• **TASK BRIEF**
Below are some entries. Copy each line that holds the string "Innovation".

Items from a dataset
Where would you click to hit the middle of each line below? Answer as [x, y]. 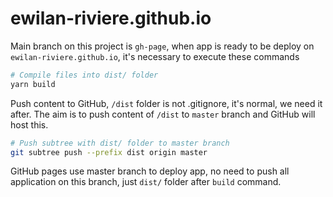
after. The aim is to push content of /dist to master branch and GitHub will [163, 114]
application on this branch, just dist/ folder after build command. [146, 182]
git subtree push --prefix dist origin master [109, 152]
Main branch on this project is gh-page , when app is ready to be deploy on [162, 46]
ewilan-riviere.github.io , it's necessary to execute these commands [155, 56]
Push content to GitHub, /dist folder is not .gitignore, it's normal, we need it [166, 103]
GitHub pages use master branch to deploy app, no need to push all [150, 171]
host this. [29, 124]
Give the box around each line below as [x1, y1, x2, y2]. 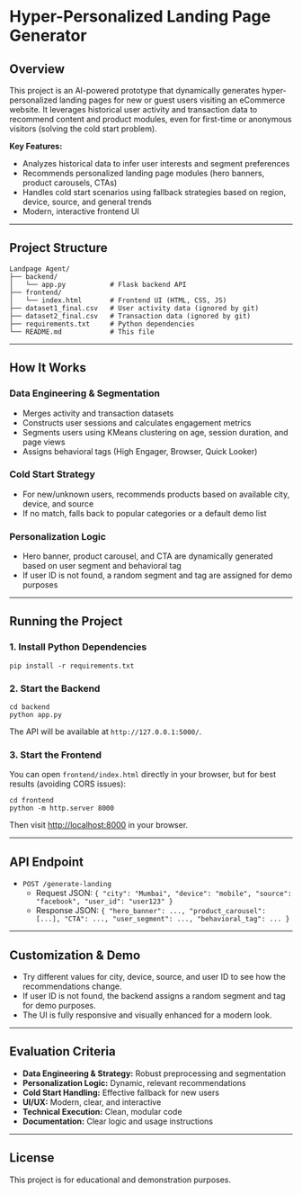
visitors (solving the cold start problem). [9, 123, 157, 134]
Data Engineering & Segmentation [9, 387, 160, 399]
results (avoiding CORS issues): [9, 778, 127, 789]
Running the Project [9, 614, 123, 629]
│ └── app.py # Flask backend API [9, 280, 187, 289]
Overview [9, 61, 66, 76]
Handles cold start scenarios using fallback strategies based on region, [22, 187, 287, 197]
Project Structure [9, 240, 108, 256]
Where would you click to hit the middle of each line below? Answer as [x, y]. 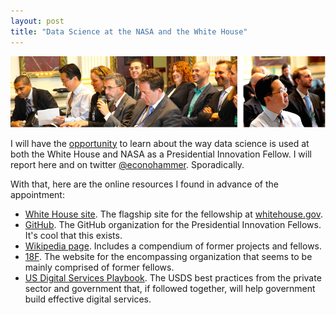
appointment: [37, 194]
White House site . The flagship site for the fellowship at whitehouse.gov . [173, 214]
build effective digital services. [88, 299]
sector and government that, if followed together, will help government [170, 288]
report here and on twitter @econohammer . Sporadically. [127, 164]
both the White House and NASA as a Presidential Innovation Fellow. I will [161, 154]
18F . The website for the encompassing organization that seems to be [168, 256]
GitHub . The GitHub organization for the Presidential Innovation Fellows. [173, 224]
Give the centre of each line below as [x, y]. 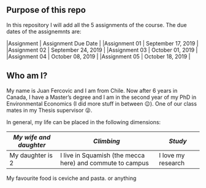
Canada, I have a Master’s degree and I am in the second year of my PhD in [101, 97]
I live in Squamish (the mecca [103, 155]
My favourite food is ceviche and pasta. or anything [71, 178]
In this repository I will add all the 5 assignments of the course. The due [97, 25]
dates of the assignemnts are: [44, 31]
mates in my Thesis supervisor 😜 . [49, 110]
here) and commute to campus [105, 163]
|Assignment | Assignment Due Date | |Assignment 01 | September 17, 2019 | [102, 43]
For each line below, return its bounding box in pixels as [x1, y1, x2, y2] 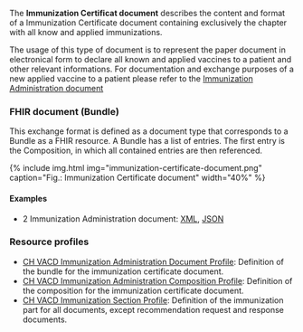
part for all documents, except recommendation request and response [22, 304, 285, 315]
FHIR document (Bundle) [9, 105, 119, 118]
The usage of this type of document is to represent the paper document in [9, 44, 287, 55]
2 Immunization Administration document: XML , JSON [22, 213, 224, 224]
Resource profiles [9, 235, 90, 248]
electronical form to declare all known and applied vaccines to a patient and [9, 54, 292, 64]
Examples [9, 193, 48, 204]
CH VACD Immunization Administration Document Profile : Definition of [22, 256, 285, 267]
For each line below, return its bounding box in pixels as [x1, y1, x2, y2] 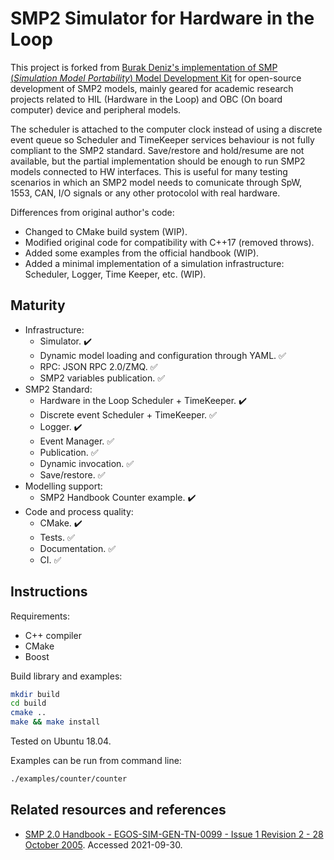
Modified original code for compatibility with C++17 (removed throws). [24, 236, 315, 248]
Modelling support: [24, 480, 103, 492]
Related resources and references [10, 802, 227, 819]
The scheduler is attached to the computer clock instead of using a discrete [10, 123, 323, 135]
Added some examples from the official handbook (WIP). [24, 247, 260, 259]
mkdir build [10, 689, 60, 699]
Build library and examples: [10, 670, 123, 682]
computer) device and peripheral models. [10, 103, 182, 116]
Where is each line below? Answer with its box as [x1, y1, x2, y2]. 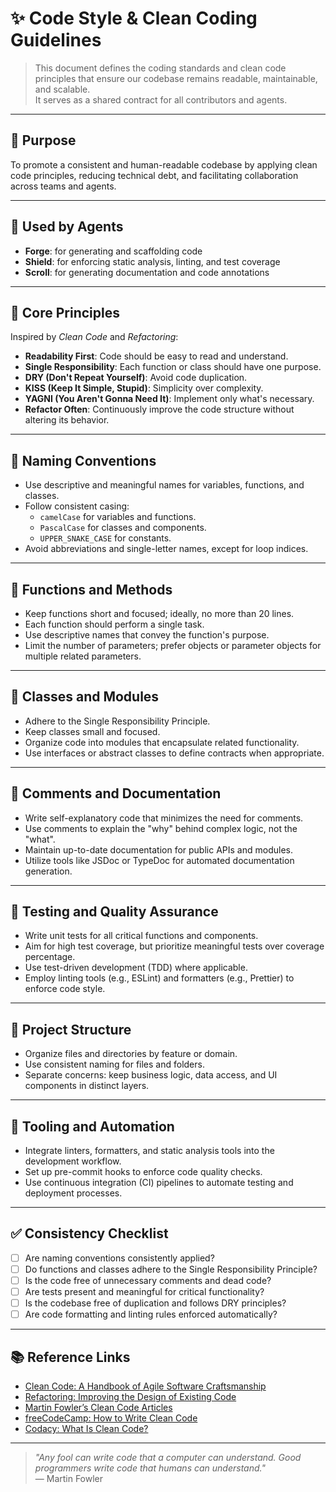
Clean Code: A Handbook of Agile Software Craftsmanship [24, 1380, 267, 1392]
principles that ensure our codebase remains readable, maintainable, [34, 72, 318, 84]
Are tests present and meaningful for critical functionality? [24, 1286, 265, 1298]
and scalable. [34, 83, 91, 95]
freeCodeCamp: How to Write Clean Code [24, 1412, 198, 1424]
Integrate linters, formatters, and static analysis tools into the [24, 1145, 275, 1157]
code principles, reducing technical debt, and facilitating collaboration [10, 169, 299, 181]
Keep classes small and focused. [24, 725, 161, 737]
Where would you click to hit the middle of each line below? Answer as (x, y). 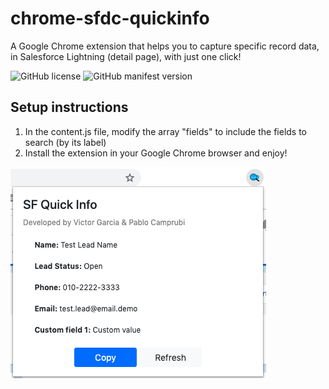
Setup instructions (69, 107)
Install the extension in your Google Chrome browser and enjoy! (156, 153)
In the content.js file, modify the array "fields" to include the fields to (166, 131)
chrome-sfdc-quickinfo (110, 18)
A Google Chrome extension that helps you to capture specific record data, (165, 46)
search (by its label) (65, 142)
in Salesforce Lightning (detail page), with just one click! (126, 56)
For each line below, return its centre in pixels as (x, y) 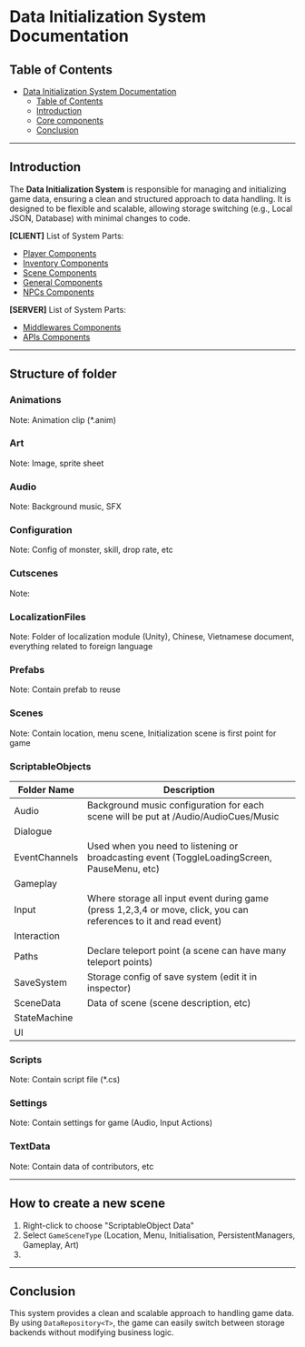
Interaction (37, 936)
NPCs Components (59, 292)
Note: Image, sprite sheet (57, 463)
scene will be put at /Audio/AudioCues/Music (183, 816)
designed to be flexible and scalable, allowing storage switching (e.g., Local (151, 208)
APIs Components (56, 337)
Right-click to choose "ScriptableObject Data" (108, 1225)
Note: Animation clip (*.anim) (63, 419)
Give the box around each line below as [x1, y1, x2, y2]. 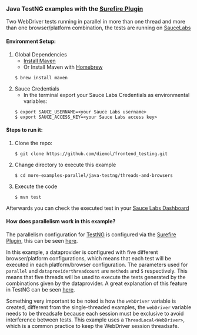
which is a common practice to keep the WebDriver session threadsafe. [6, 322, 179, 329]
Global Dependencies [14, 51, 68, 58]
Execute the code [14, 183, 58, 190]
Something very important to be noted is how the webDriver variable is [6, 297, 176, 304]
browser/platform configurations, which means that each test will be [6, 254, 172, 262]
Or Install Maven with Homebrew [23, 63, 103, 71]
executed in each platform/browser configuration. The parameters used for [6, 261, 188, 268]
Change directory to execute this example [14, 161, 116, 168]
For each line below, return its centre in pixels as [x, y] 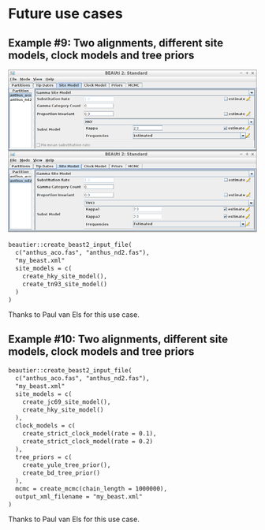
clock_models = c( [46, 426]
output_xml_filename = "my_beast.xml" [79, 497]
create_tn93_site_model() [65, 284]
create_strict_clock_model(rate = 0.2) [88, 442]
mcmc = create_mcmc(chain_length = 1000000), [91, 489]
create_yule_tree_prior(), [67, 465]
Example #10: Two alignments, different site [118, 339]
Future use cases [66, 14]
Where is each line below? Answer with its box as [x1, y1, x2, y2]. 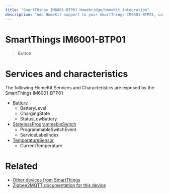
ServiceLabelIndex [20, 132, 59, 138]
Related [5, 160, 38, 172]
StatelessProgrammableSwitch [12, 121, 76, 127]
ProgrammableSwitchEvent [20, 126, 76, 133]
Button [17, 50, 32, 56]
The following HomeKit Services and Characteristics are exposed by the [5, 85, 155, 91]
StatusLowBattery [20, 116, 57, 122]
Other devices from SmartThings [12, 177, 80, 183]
--
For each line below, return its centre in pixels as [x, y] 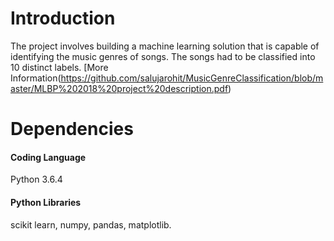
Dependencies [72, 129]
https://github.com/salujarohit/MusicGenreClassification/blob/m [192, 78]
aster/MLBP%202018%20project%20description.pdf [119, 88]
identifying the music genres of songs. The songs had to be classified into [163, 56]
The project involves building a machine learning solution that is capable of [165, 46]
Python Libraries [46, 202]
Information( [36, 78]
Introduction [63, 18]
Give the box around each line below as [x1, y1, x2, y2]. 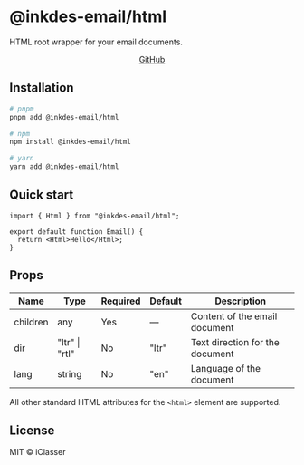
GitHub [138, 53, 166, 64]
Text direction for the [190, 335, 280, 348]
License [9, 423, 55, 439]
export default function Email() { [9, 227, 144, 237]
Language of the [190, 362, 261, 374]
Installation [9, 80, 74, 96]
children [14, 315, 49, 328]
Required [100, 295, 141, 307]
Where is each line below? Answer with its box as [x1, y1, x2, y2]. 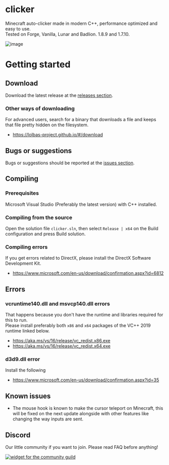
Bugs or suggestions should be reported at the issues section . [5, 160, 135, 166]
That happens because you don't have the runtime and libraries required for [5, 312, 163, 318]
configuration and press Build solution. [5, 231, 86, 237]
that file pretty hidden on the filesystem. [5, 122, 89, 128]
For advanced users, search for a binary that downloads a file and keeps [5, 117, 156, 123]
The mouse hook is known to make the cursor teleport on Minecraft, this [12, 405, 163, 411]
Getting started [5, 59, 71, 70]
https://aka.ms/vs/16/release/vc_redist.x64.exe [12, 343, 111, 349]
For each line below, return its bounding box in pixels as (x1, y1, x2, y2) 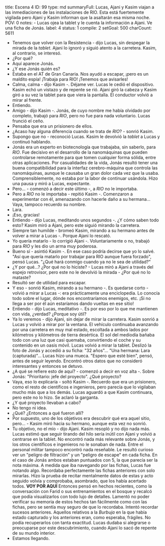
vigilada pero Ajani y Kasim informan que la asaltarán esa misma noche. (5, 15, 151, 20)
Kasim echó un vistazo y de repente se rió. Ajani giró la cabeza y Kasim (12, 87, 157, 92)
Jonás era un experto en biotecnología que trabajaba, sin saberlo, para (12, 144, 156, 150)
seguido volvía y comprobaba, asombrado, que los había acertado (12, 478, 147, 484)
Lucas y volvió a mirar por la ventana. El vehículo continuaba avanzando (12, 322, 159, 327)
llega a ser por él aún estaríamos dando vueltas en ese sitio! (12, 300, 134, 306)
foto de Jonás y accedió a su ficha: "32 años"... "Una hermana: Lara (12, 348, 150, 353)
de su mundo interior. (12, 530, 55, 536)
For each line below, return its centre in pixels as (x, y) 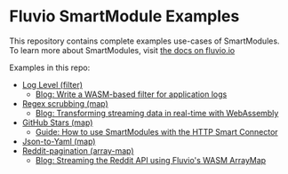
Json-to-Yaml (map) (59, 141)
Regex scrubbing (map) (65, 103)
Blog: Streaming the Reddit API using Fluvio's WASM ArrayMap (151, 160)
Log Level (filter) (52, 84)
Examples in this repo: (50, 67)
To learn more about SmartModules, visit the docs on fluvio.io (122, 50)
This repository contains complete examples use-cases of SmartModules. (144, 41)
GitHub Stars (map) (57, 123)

• **WORKED SOLUTION**
both the White House and NASA as a Presidential Innovation Fellow. I will [161, 154]
GitHub . The GitHub organization for the Presidential Innovation Fellows. [173, 224]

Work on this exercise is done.